Пока пройдет гнев твой (Ларссон) - страница 118

Свежий снег легкий и воздушный, однако под ним крылись мокрые, обледенелые пласты. Солнце слепило глаза и грело спину. Ребекка подумала о том, что никогда не ощущала здесь присутствия бабушки. Нет, старушка всегда поджидала ее в другом месте: где-нибудь в лесу, иногда дома. Посещение могилы — не более чем попытка заставить себя думать о ней, быть с ней.

Хотя бабушка наверняка хотела бы, чтобы ее могила содержалась в порядке, решила Ребекка, мысленно обещая себе и бабушке почаще сюда приходить.

И вот она погрузилась в воспоминания. Ей снова пятнадцать, и она едет на мопеде из Кируны в Курраваара. Преодолев тринадцать километров, ее «Пуч Дакота» с грохотом въезжает в бабушкин двор. На плече у Ребекки висит школьная сумка. Скоро выпускной, а с осени она пойдет в гимназию. Время — больше шести вечера. Девочка находит бабушку в сарае и бросает свою куртку на край большого чугунного котла, вмурованного в стену над очагом. Зимой бабушка греет в нем воду для коров. Иногда отмачивает в нем, а потом высушивает березовые почки и дает их скотине вместе с овсом. Не раз Ребекка помогала бабушке обдирать листву с веток.

Руки у бабушки грубые и исцарапанные. Когда Ребекка была маленькой, она купалась в этом котле каждую субботу. Тогда бабушка клала на его дно дощечки, чтобы девочка не обожгла ноги.

И сейчас, у бабушкиной могилы, Ребекка вспоминала все те мирные, деревенские звуки, которых никогда больше не услышит: как скрипят губами жующие коровы; как звенит по краю ведра струйка молока во время вечерней дойки; как гремит цепь, когда скотина в стойле тянется за сеном; как жужжат мухи и щебечут ласточки.

Завидев внучку в сарае, бабушка перво-наперво отсылала ее переодеться: школьную форму надо беречь! «Зачем?» — отвечала Ребекка, принимаясь чистить корову.
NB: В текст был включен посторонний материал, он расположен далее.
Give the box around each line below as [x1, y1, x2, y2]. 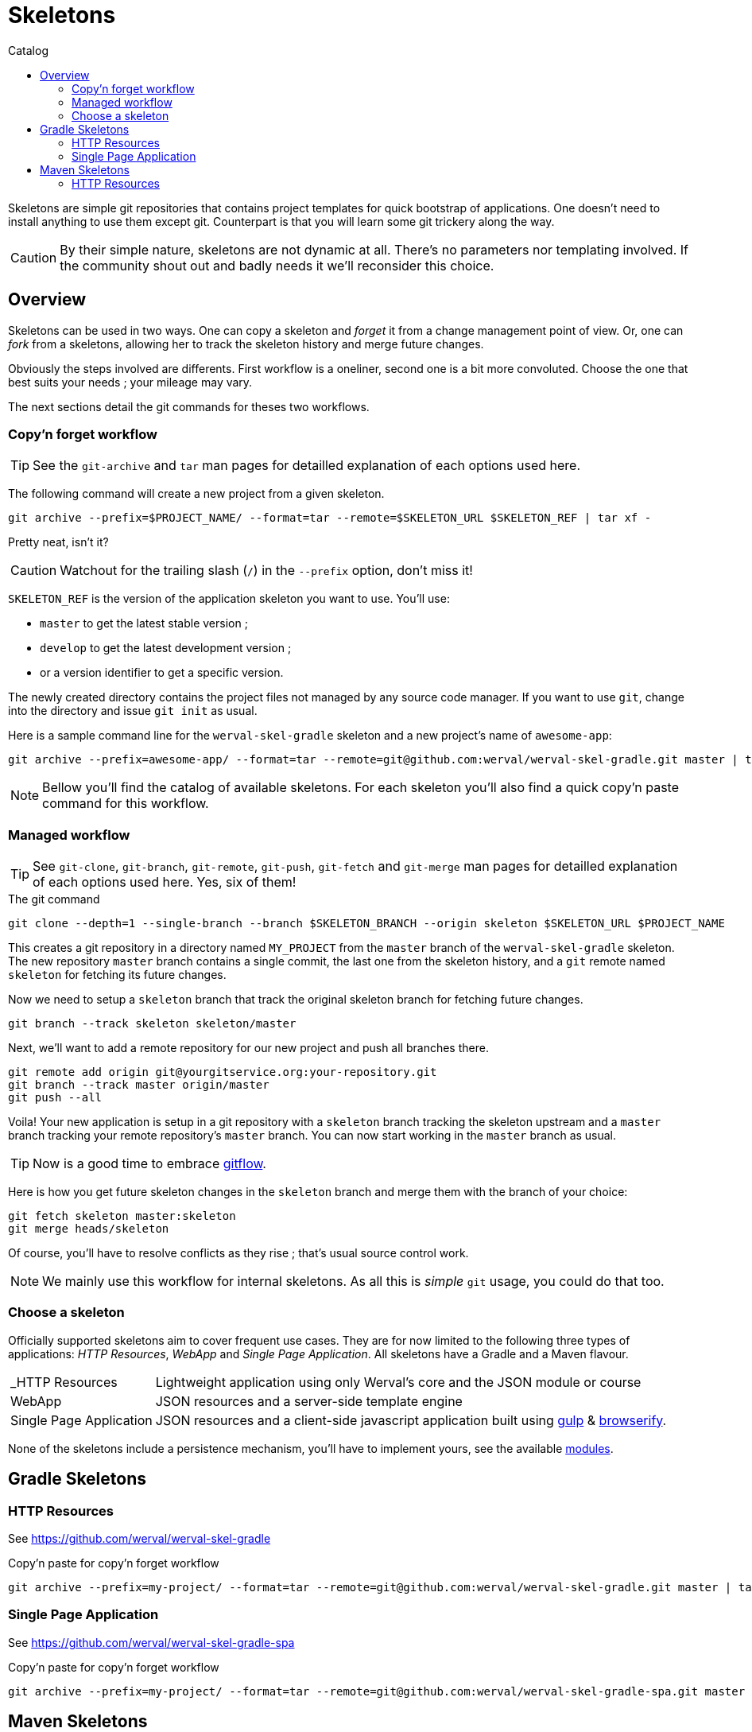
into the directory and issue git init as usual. [8, 704, 258, 718]
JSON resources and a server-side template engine [155, 1392, 463, 1409]
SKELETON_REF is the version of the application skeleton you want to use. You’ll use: [8, 592, 450, 606]
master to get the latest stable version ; [40, 616, 248, 631]
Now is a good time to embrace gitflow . [33, 1155, 266, 1172]
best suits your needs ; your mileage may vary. [8, 375, 253, 389]
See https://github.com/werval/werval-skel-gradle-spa [8, 1635, 295, 1649]
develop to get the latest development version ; [40, 641, 292, 655]

И бабушка не спорила. Она только и умела, что говорить строгим голосом. Внучке с ней жилось вольготно.


Она умерла в одиночестве, пока Ребекка училась в Уппсале. «Я не должна сейчас думать об этом, — убеждала себя Ребекка. — Хуже всего, что этого я не смогу простить себе никогда».

Вспотевшая и усталая, Ребекка Мартинссон решила перевести дух, когда почувствовала, что за ее спиной кто-то стоит. Оглянувшись, девушка увидела Яльмара Крекула. Он походил на бродягу, который не раздеваясь спит в подъездах и ищет себе пропитание в мусорных баках.

Сначала она испугалась. Потом почувствовала на сердце какую-то тяжесть — охватившее ее сострадание. Он действительно выглядел несчастным. Ему плохо.

Ребекка молчала.

Яльмар смотрел на нее с удивлением: он не ожидал встретить здесь прокурора. Сам он направлялся в новую часть кладбища, к могиле Вильмы. Все недавние захоронения расчищены и убраны. Должно быть, стоило солнцу выглянуть — и родственники не замедлили появиться здесь с лопатами. Может, и в обеденный перерыв. «Любимому и незабвенному» — так написано почти на каждом памятнике. Яльмар спрашивал себя, как будет выглядеть его надгробье, если только жена Туре Лаура вообще будет заниматься его похоронами. Разве только чтобы успокоить соседей. Он остановился возле детской могилы и быстро сосчитал в уме, сверяя даты рождения и смерти, сколько же прожил на свете этот Самюэль. Два года, три месяца и пять дней. В левом верхнем углу могильной плиты — фотография мальчика. Ничего подобного до сих пор Яльмару видеть не приходилось, и дело вовсе не в том, что он бывает на кладбище слишком редко. Портрет мальчика окружали игрушки, свечи и цветы.